Pardon me for this newbie question. I recently found that a strange thing when casting char into short. Basically, if the char is overflowed, when casting into short the binary number is prepended with 11111111. If the char is not overflowed, it will be prepended with 00000000.
For example,
char a = 130;
short b = (short)a;
printf("%hhx\n", a);
printf("%hx\n", b);
prints
82
ff82
While
char a = 125;
short b = (short)a;
printf("%hhx\n", a);
printf("%hx\n", b);
prints
7d
7d
So when doing casting, do variable type and value get checked before deciding what exactly binary number it's casted into (deciding b/w prepending 0xFF or 0x00)? Is there any reason behind this? It seems always doing (short)a & 0x00FF would be a good practice?

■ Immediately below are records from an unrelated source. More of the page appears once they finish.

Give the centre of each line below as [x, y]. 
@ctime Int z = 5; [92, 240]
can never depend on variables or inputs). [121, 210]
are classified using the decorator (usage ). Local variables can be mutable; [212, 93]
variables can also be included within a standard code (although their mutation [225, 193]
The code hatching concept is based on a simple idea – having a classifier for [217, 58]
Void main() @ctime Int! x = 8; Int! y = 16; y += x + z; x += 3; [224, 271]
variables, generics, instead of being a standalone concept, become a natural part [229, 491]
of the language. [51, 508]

Read up on: 2's complement for how negative numbers are encoded in binary.
In a signed char, assuming an 8-bit char width and 2's complement arch, a char can hold a value between -128 to +127.
When you say:
char a = 130;
That's out of range.
130 as integer in 32-bit binary is: 00000000 00000000 00000000 10000010
In Hex, it's: 00 00 00 82. That's where your 82 value is coming from.
When int(130) is cast to char it's basically just chopping off all by the last byte of bits: 10000010.

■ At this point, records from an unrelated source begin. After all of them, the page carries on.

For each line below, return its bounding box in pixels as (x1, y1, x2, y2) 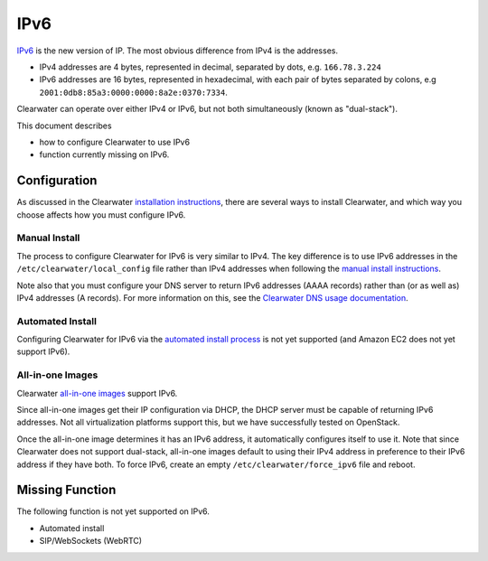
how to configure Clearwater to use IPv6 (39, 136, 190, 147)
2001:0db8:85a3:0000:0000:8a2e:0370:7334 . (39, 87, 228, 98)
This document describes (16, 120, 112, 131)
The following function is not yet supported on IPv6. (16, 506, 210, 517)
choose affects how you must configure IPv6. (16, 209, 186, 220)
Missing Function (16, 482, 117, 498)
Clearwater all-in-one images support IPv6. (16, 388, 178, 398)
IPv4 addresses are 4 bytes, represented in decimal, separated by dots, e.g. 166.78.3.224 (39, 61, 381, 72)
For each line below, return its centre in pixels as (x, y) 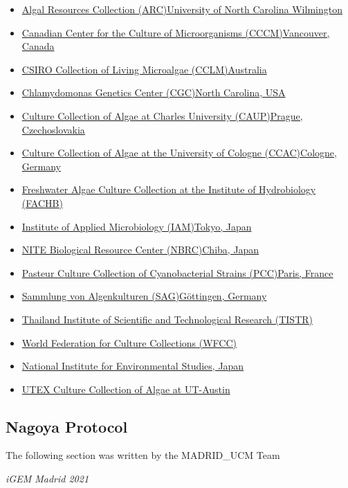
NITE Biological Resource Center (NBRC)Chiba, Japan (140, 250)
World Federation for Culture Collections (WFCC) (129, 342)
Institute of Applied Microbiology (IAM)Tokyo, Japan (137, 226)
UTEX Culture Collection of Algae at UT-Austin (126, 389)
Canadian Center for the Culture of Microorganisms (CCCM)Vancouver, (176, 32)
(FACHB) (42, 202)
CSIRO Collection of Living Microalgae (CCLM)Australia (144, 69)
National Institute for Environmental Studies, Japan (133, 366)

Hence char a = <binary:10000010> is -126 in 2's complement arithmetic.
So when you assign short b = a, you're just assigned -126 to a short.

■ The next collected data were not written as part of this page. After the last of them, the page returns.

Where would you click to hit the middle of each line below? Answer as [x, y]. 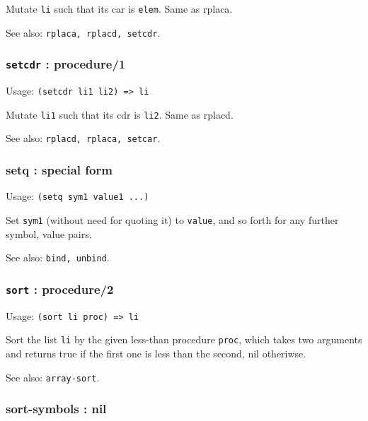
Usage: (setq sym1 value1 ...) [77, 196]
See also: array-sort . [53, 377]
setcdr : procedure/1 [66, 64]
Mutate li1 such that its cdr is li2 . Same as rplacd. [120, 114]
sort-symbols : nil [56, 409]
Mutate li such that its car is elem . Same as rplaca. [119, 8]
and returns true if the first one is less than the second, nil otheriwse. [156, 353]
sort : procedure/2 [60, 289]

In 2's complement architecture, when a negative number gets promoted to a larger type, it gets "sign extended". That is, if the most significant bit of the signed char is 1, then when it gets converted to short, the extra byte is prepended with leading 1s as well. That is, -126 as a 16-bit binary is: 11111111 10000010 or 0xff82
Try declaring a as unsigned char and you should get different results.